- 700+ observations
- ~50 changes implemented
- 9 agents in study
- 4 weeks end-to-end
- Role
- Study design, moderation, analysis
- Team
- Research team (2), Mobee Dick
Usability testing of a new portal for UNIQA’s insurance agents, run as RITE — with debriefs after each batch of sessions and fixes shipped to the prototype before the next participant sat down.
Early 2022. The UNIQA team was preparing to roll out a new version of their portal for insurance agents and — before pushing it to production — wanted to check whether it would actually hold up in daily use.
At the start of the project, we broke down the general study goal — verifying the prototype’s usability — into more specific areas:
Checking how users understand content, messages, and terminology on individual screens.
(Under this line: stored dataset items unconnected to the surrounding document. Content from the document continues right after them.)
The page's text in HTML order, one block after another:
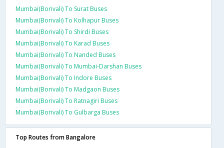
Mumbai(Borivali) To Surat Buses
Mumbai(Borivali) To Kolhapur Buses
Mumbai(Borivali) To Shirdi Buses
Mumbai(Borivali) To Karad Buses
Mumbai(Borivali) To Nanded Buses
Mumbai(Borivali) To Mumbai-Darshan Buses
Mumbai(Borivali) To Indore Buses
Mumbai(Borivali) To Madgaon Buses
Mumbai(Borivali) To Ratnagiri Buses
Mumbai(Borivali) To Gulbarga Buses
Top Routes from Bangalore
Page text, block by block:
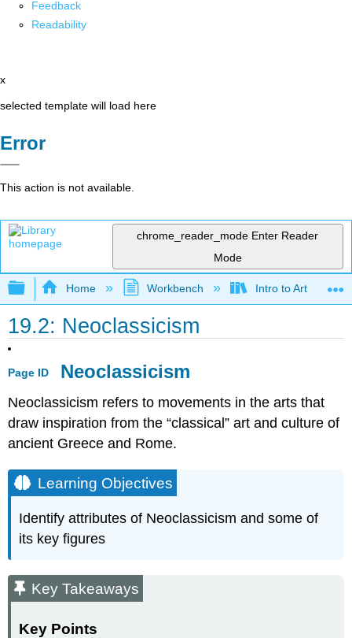
Feedback
Readability
x
selected template will load here
Error
This action is not available.
chrome_reader_mode Enter Reader
Mode
Expand/collapse global hierarchy
Home Workbench Intro to Art
19.2: Neoclassicism
Page ID Neoclassicism
Neoclassicism refers to movements in the arts that
draw inspiration from the “classical” art and culture of
ancient Greece and Rome.
Learning Objectives
Identify attributes of Neoclassicism and some of
its key figures
Key Takeaways
Key Points

Understanding how users perceive the categorisation of insurance products.
Analysing how users search for specific products, policies, and offers.
Testing the usability of calculator shortcuts and quick action features.
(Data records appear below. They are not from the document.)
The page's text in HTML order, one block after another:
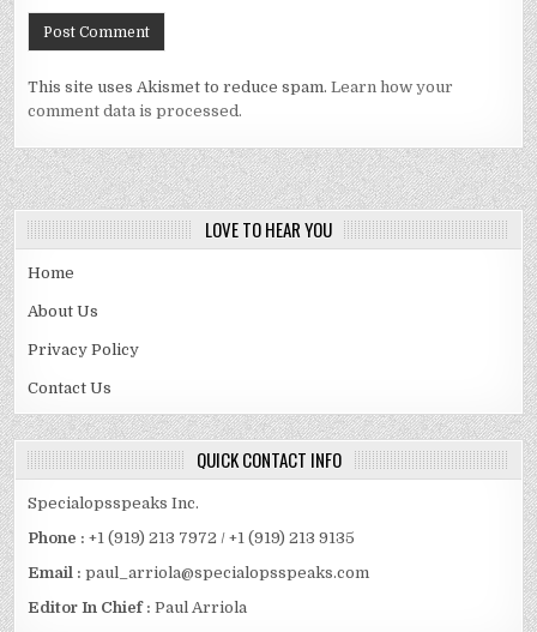
This site uses Akismet to reduce spam.Learn how your
comment data is processed.
LOVE TO HEAR YOU
Home
About Us
Privacy Policy
Contact Us
QUICK CONTACT INFO
Specialopsspeaks Inc.
Phone : +1 (919) 213 7972 / +1 (919) 213 9135
Email :paul_arriola@specialopsspeaks.com
Editor In Chief : Paul Arriola

Evaluating alternative versions of the homepage.
A prototype, a rollout pushed further down the road, and a client team that wanted to be part of the process — these conditions made the choice almost pick itself: RITE (Rapid Iterative Testing and Evaluation).
RITE shortens the path from observation to fix, but it comes with a pitfall: changes made mid-study make it harder to compare what each participant actually experienced. To keep those decisions deliberate rather than reflexive, we sorted observations into categories — what gets fixed right away, what goes into a queue outside the study timeline, what we keep observing, and what stems from external context and may not require a prototype change at all. Every change was documented and tied to the session from which it went live. Decisions were made together, during team debriefs.
RITE research formula
Sample
9 insurance agents. Too few for statistical testing, more than you’d use for pure exploration — but about right for RITE. You give up sample size and get density of observations per participant, plus the ability to check whether each fix actually solves the problem. Recruitment criteria were set jointly with the client.
Pilot session
Before the first participant came in, we ran the full scenario end to end as a dry run. That let us adjust the order of tasks, rephrase a few probing questions, and iron out the logistics of running it online — screen sharing, splitting the moderator and observer roles.
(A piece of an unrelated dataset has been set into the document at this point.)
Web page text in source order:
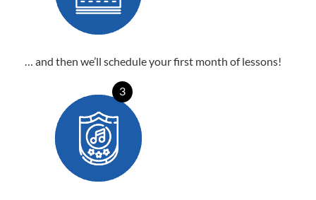
… and then we’ll schedule your first month of lessons!
3

With clearly defined research goals and access to a working prototype, I prepared a usability test script that standardised the flow of sessions with participants.
Sample tasks and probing questions
Task 1
“A client comes to your office wanting to buy life insurance for themselves and their family. Using the portal, present an offer tailored to their needs.”
Follow-up questions
Task 2
“You receive a phone call from your regional manager informing you that some clients are behind on their policy payments. Try to resolve this issue.”
Follow-up questions
During the project, I served as both moderator and observer of the research sessions. We documented observations on a FigJam interactive whiteboard, and conducted sessions remotely using MS Teams.
One of the research sessions moderated by the author
Observation space on the FigJam interactive whiteboard
Debriefs were the core of the process. We met every 2–4 sessions — or after just one, if something called for a quick decision. Together we walked through the script: what each of us noticed, what it meant, what to do about it.
Observations lived on FigJam — one sticky per note, each caught by a team member during the session or on replay afterward. By the end of the study there were around 700 of them. At debriefs we first grouped them bottom-up, looking for what repeated, and then mapped them against research goals G01–G05. Observations that landed in more than one category were the strongest signals for us.
After each debrief we documented the decisions — including smaller changes made between sessions. That gave us a change log we could reach for at any point, so we always knew where a given solution came from.
Categorization of observations including themes and minor threads
Sample summary of a debriefing session
Around 50 changes made it into the product — from naming and microcopy tweaks, through reconfiguring elements on specific screens, all the way to picking one of the tested homepage versions. After each round of sessions the prototype walked into the client meeting not as a list of problems, but as a list of decisions to make.
Out of five original research goals, we answered four. The fifth — the architecture of product categories — turned out to run deeper than we’d assumed. Rather than force a rushed answer, we made it the starting point for a separate recommendation.
RITE is a completely different working rhythm than two classic testing rounds. After research sessions, we met with the client almost immediately to discuss observations and plan iterations. Fixes made it into the prototype before the next test. That intensity demanded fast decision-making, but it offered something the traditional model doesn't: the ability to verify a fix with the very next participant.
An equally important lesson was managing the client relationship. Involving the UNIQA team in the process – inviting them to sessions, running joint debriefs, preparing materials on observation best practices – built trust and shared ownership of the results. At the same time, I learned that taking care of a client isn't just keeping them in the loop, but also setting clear boundaries: for instance, on when a prototype change is ready for testing and when it needs more work.
I would propose running card sorting before the usability tests. One of the key findings was that agents disagreed on how insurance products should be categorised – a problem that usability testing can reveal but not solve. Had we investigated the information architecture earlier, we could have spent the sessions testing interactions rather than discovering that the content structure itself needed rethinking.